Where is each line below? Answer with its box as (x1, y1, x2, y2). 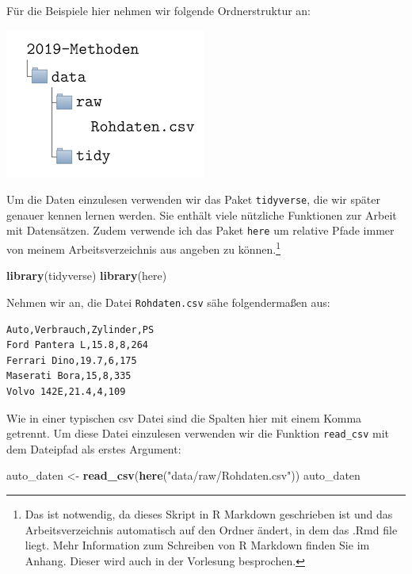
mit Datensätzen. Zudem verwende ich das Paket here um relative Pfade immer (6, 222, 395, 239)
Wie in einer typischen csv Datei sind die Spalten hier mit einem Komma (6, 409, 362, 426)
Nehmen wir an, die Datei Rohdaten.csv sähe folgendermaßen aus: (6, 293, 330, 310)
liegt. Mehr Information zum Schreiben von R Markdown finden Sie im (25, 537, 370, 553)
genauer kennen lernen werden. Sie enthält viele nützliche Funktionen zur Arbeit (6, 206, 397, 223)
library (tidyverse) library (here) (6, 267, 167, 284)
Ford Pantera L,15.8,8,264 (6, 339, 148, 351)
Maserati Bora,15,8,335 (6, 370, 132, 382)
----
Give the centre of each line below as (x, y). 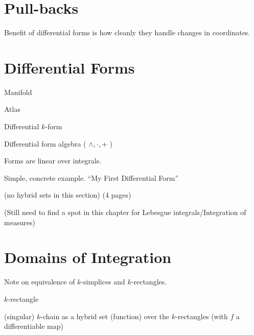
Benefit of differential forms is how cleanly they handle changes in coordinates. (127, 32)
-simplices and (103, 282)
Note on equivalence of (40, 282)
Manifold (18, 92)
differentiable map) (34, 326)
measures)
----
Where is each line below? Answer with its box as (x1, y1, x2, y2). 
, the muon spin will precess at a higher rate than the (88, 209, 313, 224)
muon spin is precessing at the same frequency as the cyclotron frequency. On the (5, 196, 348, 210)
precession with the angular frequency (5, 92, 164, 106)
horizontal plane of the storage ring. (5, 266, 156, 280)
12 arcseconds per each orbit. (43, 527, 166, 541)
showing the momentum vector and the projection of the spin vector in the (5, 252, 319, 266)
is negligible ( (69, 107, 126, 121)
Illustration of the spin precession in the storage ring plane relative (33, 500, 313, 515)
----
◆ **PROBLEM**
Show every line from the entries above in which "ring" appears.

◆ **EXPECTED ANSWER**
horizontal plane of the storage ring. (5, 266, 156, 280)
Illustration of the spin precession in the storage ring plane relative (33, 500, 313, 515)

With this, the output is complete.